I believe there are six key misconceptions, faulty assumptions and pillars of goofy thinking that prevent most business owners and professionals from generating maximum results from their social media marketing efforts. They are:

  1. “I, me, my” syndrome
  2. Dumbing it down
  3. Information without invitation
  4. Over-selling
  5. Talking without action
  6. Short-term focus

Let’s take a look at each of these six mistakes in a little more detail.

I, me, my syndrome. Your social media postings don’t need to be all about you. In fact, if all you talk about is your company, your brand, your products and your services, people will ignore you, tune you out and dismiss you. Experts promote other experts. Experts aren’t insecure about shining the spotlight on others. Experts are curators and point out the cool things. Experts invite other experts to post guest blogs on their websites (and they, in turn, get invited to do the same). Experts share, collaborate and crosspromote with other experts with a genuine abundance mindset and not a scarcity mindset. The mantra goes even beyond “give to get”—rather it’s “give to give.”

As long as you can be counted on to share interesting, relevant, valuable, sometimes even edgy content, guide your followers to the good stuff online, and position yourself as a reliable guide and sherpa in your area of expertise, you’ll get plenty of attention and respect—even more so if you’re not forever focused on hyping only yourself and your business. Grow up, step up, be a real expert and understand once and for all it’s not about you.

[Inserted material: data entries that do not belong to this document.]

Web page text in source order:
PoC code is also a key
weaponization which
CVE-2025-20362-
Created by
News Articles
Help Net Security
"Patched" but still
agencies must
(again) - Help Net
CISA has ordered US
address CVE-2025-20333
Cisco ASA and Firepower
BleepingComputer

Dumbing it down. This mistake comes from the fear that if you give away your best ideas, strategies, tools, tactics, insights and other secret sauces that you’ll somehow diminish the demand for your paid products and services. So you dumb it down. You post that second-rate article. You remove some detail from that tip sheet because you want people to buy your products and services and not do it themselves. You post the video that only has three of your 10 key ideas because if you gave all 10 ideas, they’d never hire you.

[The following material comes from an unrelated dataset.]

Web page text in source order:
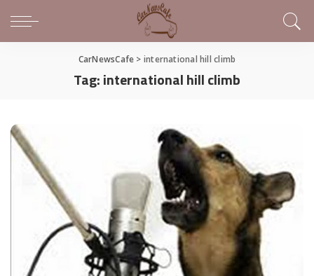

The reality is, it works 180 degrees the other way. The only way folks are going to pay you the big bucks is if they have a firsthand experience of your genius — if they feel it, taste it, touch it and fully experience it. Only then will they want more.

Imagine if the Rolling Stones forbid radio stations from playing their songs and pulled their music from online sites like Amazon and iTunes because they feared that if people can get the very same songs for 99 cents, they would never pay $300 to come see them live. When you put this scarcity thinking in the context of the music industry, you see exactly how ridiculously faulty this argument is!

Do you want to be shared or do you want to be scared? Your call, but you already know which answer will make you more money.

Information without invitation. Blogs and social media sites are not a dumping ground for your old brochures or articles that you could never get published. Even rock-solid, current, highly relevant information is necessary, but not sufficient to fuel your thought-leadership platform and build your empire as thought-leading small business.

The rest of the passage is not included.